20. It was therefore contended that both the Petition and Application do not disclose any arguable case, underserving of any grant of conservatory orders since there is absolutely no plausible nexus between the school by the 4th Respondent and the fears of the Applicant.
21. According to the 4th Respondent, it is a matter a great public notoriety that the 4th Respondent school was amongst the best nationally performing school in the 2019 Kenya Certificate of Primary Education (KCPE); with an established track record for excellence. Accordingly, public interest must lie in allowing the extension of these facilities to more desirous Kenyans since all lawful prerequisites have been sought and obtained, in the lead-up to the establishment of the school, indeed the Applicant has not demonstrated a single omission.
22. The 4th Respondent averred that since the right to be heard is not absolute, and as held by the Court of Appeal decision in Muchanga Investments limited V Safaris Unlimited (Africa) Ltd 2 Others Civil Appeal No 25 of 2002 [2009] KLR 229, this Application herewith is an unnecessary clog on the limited judicial resources.
23. There were other contentions which in my view are not material to the matter presently before this Court. However, the 3rd Respondent prayed that this Application be dismissed with costs, as the balance of convenience and lower risk of injustice lies in favour of dismissing the Application and fixing the Petition for an expeditious hearing.
24. Together with the replying affidavits, the Respondent filed notices of preliminary objections the gist of which were that the petition and the application contravene the mandatory provisions of sections 85 and 93 of the Basic Education Act, Cap 14 of 2013, Article 159(2)(c) of the Constitution.
Determination
25. The substance of the preliminary objections is that there are alternative dispute resolution mechanism provided by statute which ought to have been resorted to by the petitioner herein hence this petition and the application are premature and incompetent. The objection is based on section 77 of the Basic Education Act, 2013 which provides as follows:
(1) Where the County Education Board is not satisfied that the institution has complied with the requirements set out under this Act the Board may reject the application and notify the applicant of the decision within thirty days.
(2) Any person aggrieved by the decision of the County Education Board under subsection (1) may appeal to the Education Appeals Tribunal within a period of thirty days of the decision.
26. It is therefore clear that the only person who is empowered to move the Tribunal under section 77(2) of the said Act is a person aggrieved by the decision of the County Education Board rejecting an application to establish an institution offering basic education. The petitioner’s position is actually the opposite. It contends that the institution ought not to have been licensed to operate. Accordingly, the said provisions do not assist it and it is not thereby barred from coming to this court as it has no remedy under the said section.
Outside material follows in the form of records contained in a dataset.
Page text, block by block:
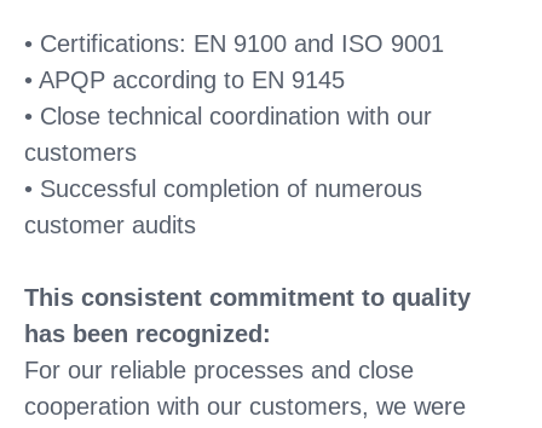
• Certifications: EN 9100 and ISO 9001
• APQP according to EN 9145
• Close technical coordination with our
customers
• Successful completion of numerous
customer audits
This consistent commitment to quality
has been recognized:
For our reliable processes and close
cooperation with our customers, we were
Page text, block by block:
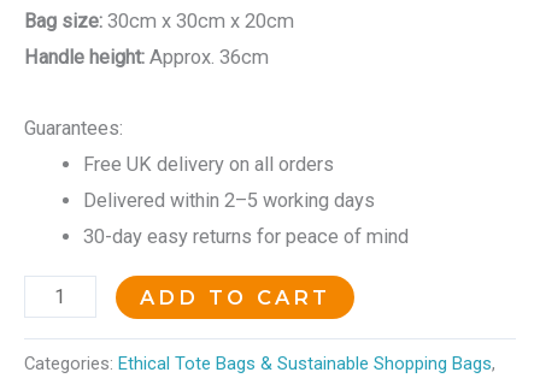
Bag size: 30cm x 30cm x 20cm
Handle height: Approx. 36cm
Guarantees:
Free UK delivery on all orders
Delivered within 2–5 working days
30-day easy returns for peace of mind
ADD TO CART
Categories: Ethical Tote Bags & Sustainable Shopping Bags,

27. Apart from that, I have not been told that the remedies which the petitioner herein seeks in this petition can be granted by any of the tribunals referred to. In my view, where the alleged alternative statutory dispute resolution mechanisms are not adequate to cover both the substance of a party’s case and the remedies a party seeks, that mechanism as far as the party is concerned becomes practically a mirage. In those circumstances, the Court will not shirk from its Constitutional mandate to ensure that the provisions of Article 50(1) of the Constitution are attained with respect to ensuring that a person’s right to have any dispute that can be resolved by the application of law decided in a fair and public hearing before a court or, if appropriate, another independent and impartial tribunal or body is achieved. Therefore, where there is a lacuna with respect to enforcement of remedies provided under the Constitution or an Act of Parliament through the procedure provided under an Act of Parliament an aggrieved party is left with no alternative but to invoke the jurisdiction of the Court the Court is perfectly within its rights to investigate the allegations. To fail to do so would be to engender and abet an injustice.
28. The law, it has been said, is a living thing and a court would be shirking its responsibility were it to say, assuming that there be no existing recognised remedy covering the facts of a particular case, “Why then, this must be an end to it”. The law may be thought to have failed if it can offer no remedy for the deliberate acts of one person which causes damage to the property of another. See Bollinger vs. Costa Brava Wine Co. Ltd [1960] 1 Ch. 262 at 238.
29. Therefore whereas the existence of the alternative remedy and procedure may not necessarily oust the jurisdiction of the Court, the Court is perfectly entitled to take into account the existence of such a remedy and its efficacy in deciding whether or not to entertain a dispute.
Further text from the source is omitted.